Home > Party funding > Ashcroft’s tax status revealed

Ashcroft’s tax status revealed

Lord Ashcroft has confirmed what many had long suspected, he is a non-dom.

In the statement on his website, he reminds readers that he is not the only non-dom to give money:

My precise tax status therefore is that of a “non-dom”. Two of Labour’s biggest donors – Lord Paul (recently made a privy councillor by the Prime Minister) and Sir Ronald Cohen, both long-term residents of the UK, are also “non-doms”.

It is true that Labour have taken money from non-doms too, although this has not been as much of a secret.

It is also interesting to see another reference to Lord Paul being one of Labour’s ‘biggest donors.’ He has made substantial donations, but – as I have pointed out before – the donations recorded from the Electoral Commission from either Lord Paul or Caparo are nowhere near as much as those given over the years by the likes of Ashcroft, Sainsbury, Mittal, Fink or Rowland.

Now his status has been confirmed, not sure where the story will go from now. Obviously attention will turn to the Electoral Commission’s investigation of Bearwood Corporate Services, to consider whether it is carrying on business in the UK.

Another Ashcroft related question is whether he is on the electoral roll – some newspaper reports have previously suggested this is unknown. There is also the question of his promise a decade ago to take up permanent residence in the UK and how long his tax status was known to the Tories.

Moving away from Ashcroft, there is the issue of non-doms in general. As I have mentioned previously, the government have so far declined to bring into force an amendment to the law (passed in 2009) to prevent non-doms from giving money to political parties. You may ask why we should be concerned about non-doms giving money more than anyone else. The justification for restricting non-dom donors was advanced by Lord Campbell-Savours when the amendment was introduced in the House of Lords:

as individual citizens, we collectively pay our taxes in the belief that, having paid them, we have the right to influence how they are used. The payment of, and liability for, tax gives us and not others the right to decide. It is our money, not theirs. It is for us to decide which Government should be in place to spend the money raised from us as citizens through taxation. Those who are not liable to taxation are not entitled, through the use of their money, to influence the Government that is in place to decide how our taxes are spent. Why should a person who is not liable for tax in the United Kingdom influence the use of taxpayers’ money paid by those who are liable for tax?

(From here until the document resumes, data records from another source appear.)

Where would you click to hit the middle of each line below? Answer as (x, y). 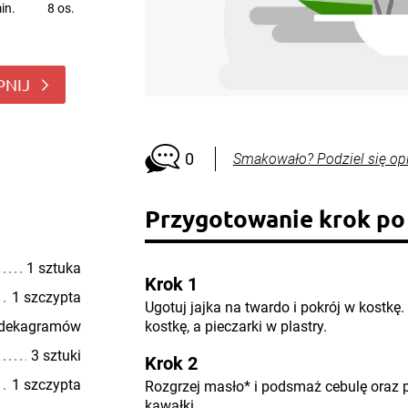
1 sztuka (53, 268)
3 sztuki (56, 356)
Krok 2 (171, 363)
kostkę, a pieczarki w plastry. (235, 326)
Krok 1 (171, 284)
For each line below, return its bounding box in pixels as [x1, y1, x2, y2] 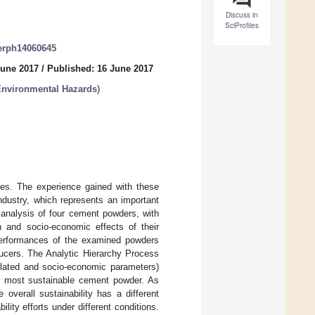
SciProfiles [225, 20, 259, 31]
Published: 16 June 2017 [47, 63, 153, 75]
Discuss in [226, 10, 258, 20]
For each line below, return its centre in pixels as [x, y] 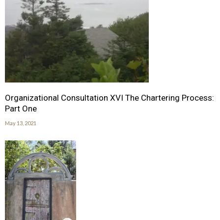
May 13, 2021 [21, 123]
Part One [21, 109]
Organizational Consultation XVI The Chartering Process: [110, 98]
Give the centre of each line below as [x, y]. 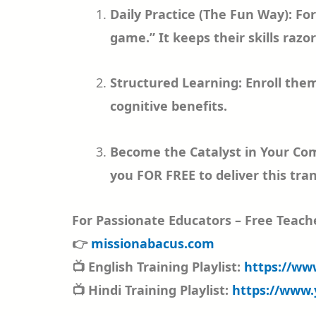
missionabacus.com [153, 243]
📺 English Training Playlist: [158, 267]
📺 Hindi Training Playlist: [152, 290]
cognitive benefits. [169, 106]
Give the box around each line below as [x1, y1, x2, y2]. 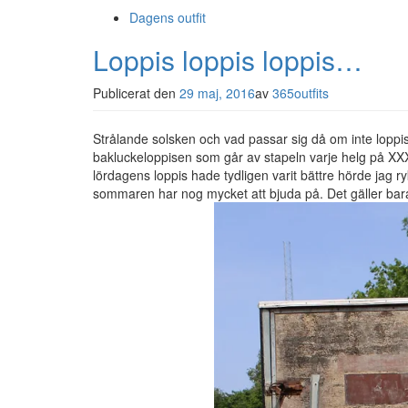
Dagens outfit [129, 8, 206, 26]
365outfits [272, 84, 329, 102]
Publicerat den [93, 84, 179, 102]
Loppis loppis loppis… [93, 40, 362, 79]
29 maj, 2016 [179, 84, 255, 102]
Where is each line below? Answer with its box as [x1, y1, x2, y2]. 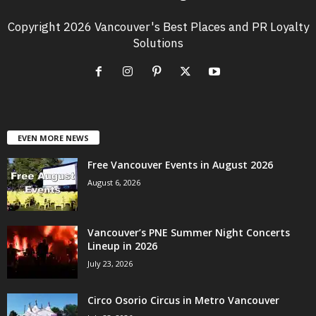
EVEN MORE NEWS [18, 132, 89, 143]
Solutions [133, 35, 183, 51]
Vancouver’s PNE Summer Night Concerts [87, 225, 290, 239]
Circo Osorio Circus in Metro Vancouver [87, 293, 279, 307]
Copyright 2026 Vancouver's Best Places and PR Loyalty [7, 18, 309, 35]
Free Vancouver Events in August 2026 [87, 157, 273, 171]
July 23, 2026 [87, 257, 133, 269]
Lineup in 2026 [87, 238, 157, 253]
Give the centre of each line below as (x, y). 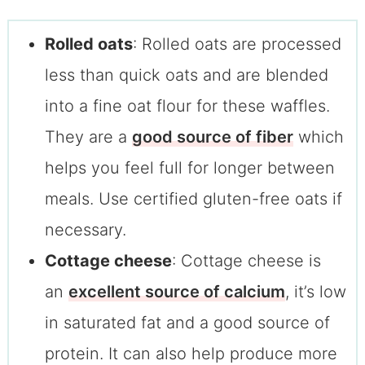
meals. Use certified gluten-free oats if (193, 199)
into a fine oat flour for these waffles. (187, 106)
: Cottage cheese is (246, 261)
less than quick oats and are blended (186, 75)
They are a (88, 137)
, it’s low (315, 292)
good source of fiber (212, 137)
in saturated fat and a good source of (187, 323)
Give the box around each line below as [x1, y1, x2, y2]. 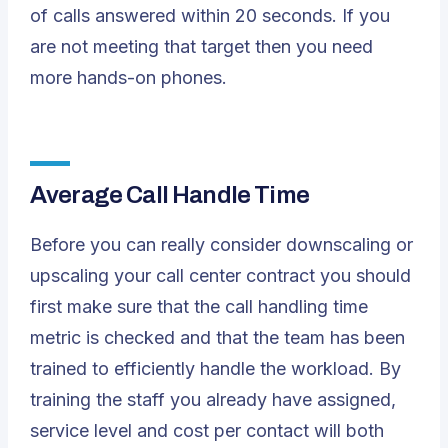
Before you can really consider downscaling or [30, 234, 413, 255]
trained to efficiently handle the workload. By [30, 358, 401, 379]
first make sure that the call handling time [30, 296, 368, 317]
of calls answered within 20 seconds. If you [30, 5, 390, 26]
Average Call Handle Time [30, 182, 309, 208]
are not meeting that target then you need [30, 36, 373, 57]
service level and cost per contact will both [30, 420, 384, 441]
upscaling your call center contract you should [30, 265, 411, 286]
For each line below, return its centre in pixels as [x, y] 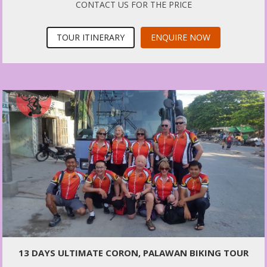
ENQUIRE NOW [181, 38]
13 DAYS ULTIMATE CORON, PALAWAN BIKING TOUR [133, 253]
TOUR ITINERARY [91, 38]

The line of argument is similar to the rationale for restricting foreign donors –  suggesting that only those fully paying tax here have a sufficient stake in politics to be a donor to a party.

Some now argue that the donations are not the problem, but the position held by people such as Ashcroft. Michael White advances this view in the Guardian today:

There’s nothing wrong with having rich backers, don’t forget. Voters have three choices. They can finance parties through taxes (they don’t like that); they can make small individual donations (not keen on that either); or they can leave it to rich firms and big trade unions (both very unpopular). Failing that it looks like rich men and women have to do it. Labour and the Tories each have a Lord Sainsbury.

Instead, according to White, Lord Ashcroft ‘is special because of his quite dominant role at HQ.’ I would not be so quick to dismiss the problems posed by ‘rich backers.’ But this obviously goes beyond non-dom donors. Non-dom donors face the additional objections outlined by Campbell-Savours. Yet even when people are domiciled in the UK for tax purposes , rich donors still pose a challenge to political equality. Some of the alternatives may not be popular, as Michael White notes, but can provide a fairer way to fund parties.